These skeletons capture the three senior concerns — background execution, rate limiting, and metric emission. A real engine plugs the actual k-way merge into compact_fn, calling limiter.request(blockSize) before each block write so compaction never exceeds its bandwidth budget.


10. Observability

You cannot tune what you cannot see. The LSM-tree dashboard every senior should build:

Metric What it tells you Alert threshold (example)
write_amplification SSD endurance & write-bandwidth cost trending > target (e.g. > 20 for leveled)
read_amplification reads per logical get sustained > levels + small slack
space_amplification disk waste from obsolete data > 1.5× (leveled) / > 2.5× (tiered)
pending_compaction_bytes compaction debt (leading indicator) rising for minutes / near stall trigger
l0_file_count flush-vs-compaction balance near level0_slowdown_writes_trigger
write_stall_duration foreground impact of debt any nonzero / rising
flush_throughput & compaction_throughput background pipeline health flush backlog growing
bloom_filter_false_positive_rate wasted block reads > configured target (e.g. > 1.5%)
block_cache_hit_ratio effective read amp from cache < 0.9 for hot data
memtable_flush_pending flush backlog > max_write_buffer_number - 1
tombstones_scanned_per_read tombstone bloat spikes on range queries
disk_used_percent capacity headroom for compaction > 80% (compaction needs scratch space)
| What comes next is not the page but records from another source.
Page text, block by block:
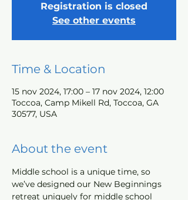
Registration is closed
See other events
Time & Location
15 nov 2024, 17:00 – 17 nov 2024, 12:00
Toccoa, Camp Mikell Rd, Toccoa, GA
30577, USA
About the event
Middle school is a unique time, so
we’ve designed our New Beginnings
retreat uniquely for middle school

The two leading indicators to watch live: pending_compaction_bytes and l0_file_count. When either climbs steadily, compaction is losing the race; intervene (add threads, raise the rate limit, shed writes) before write_stall_duration goes nonzero.


11. Failure Modes

Failure Symptom Root cause Mitigation
Write stall / stop Write latency spikes to seconds or writes blocked Compaction debt crossed stall trigger (too many L0 files / pending bytes) More compaction threads, raise rate limit, larger memtable, shed ingest
Compaction debt spiral pending_compaction_bytes monotonically rising Ingest rate > sustainable compaction rate Rate-limit/shed writes, add CPU/IOPS, switch to lower-WA strategy
Disk full during compaction Compaction aborts, can't reclaim space No scratch headroom (esp. size-tiered big merges) Keep ≥ 20–30% free; prefer leveled if tight; alert on disk_used_percent
Tombstone storm Range-scan latency explodes; scans warn/abort Heavy deletes / TTL with slow GC (queue-like pattern) TWCS, tune gc_grace, redesign to avoid mass deletes, major compaction
Hot shard/partition One node's compaction can't keep up, others idle Skewed shard/partition key Rebalance, better hash key, salt hot keys (see database-sharding)
Block-cache thrash from compaction Read p99 rises during big compactions Compaction reads evict hot data blocks fill_cache=false for compaction; rate-limit; off-peak major compaction
Bloom filter ineffective Missing-key reads do many block reads Too few bits/key, or workload is range scans Increase bits/key; remember bloom doesn't help range scans
Slow crash recovery Long startup replaying WAL Memtable too large → huge WAL to replay Bound write_buffer_size; more frequent flushes; parallel WAL replay
Slow point read on existing key get latency high even on hits Too many overlapping SSTables (size-tiered) Leveled compaction; compact L0; tune file counts

The unifying theme: almost every LSM-tree incident is compaction not keeping pace with the workload, or a tombstone/space problem compaction hasn't resolved yet. Watch the leading indicators, keep compaction adequately resourced and rate-shaped, and most of these never page you.


12. Incident Playbooks

Dashboards tell you that something is wrong; a playbook tells you what to do next without thinking at 3 a.m. Each playbook below is structured as detect → confirm → mitigate → prevent, mapping the failure modes of §11 to concrete on-call actions on RocksDB/Cassandra-class engines.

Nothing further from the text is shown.